### Directions for this task:
Set down each line of the records once more, precisely, and omit the pictures.
>>>
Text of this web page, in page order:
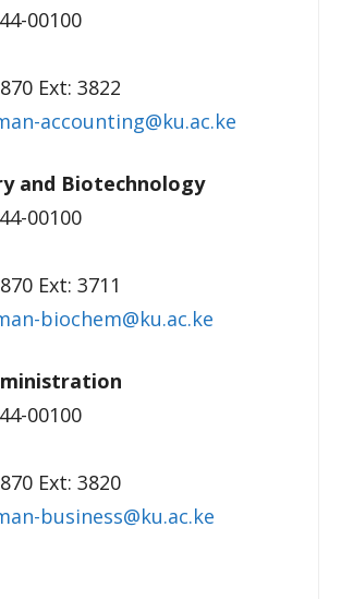
00100
Ext: 3822
accounting@ku.ac.ke
and Biotechnology
00100
Ext: 3711
biochem@ku.ac.ke
00100
Ext: 3820
business@ku.ac.ke
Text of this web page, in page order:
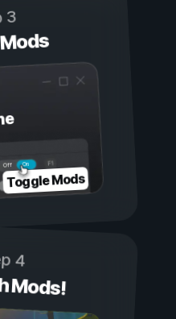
<<<
### Solution to this exercise:
Text of this web page, in page order:
00100
Ext: 3822
accounting@ku.ac.ke
and Biotechnology
00100
Ext: 3711
biochem@ku.ac.ke
00100
Ext: 3820
business@ku.ac.ke
Text of this web page, in page order:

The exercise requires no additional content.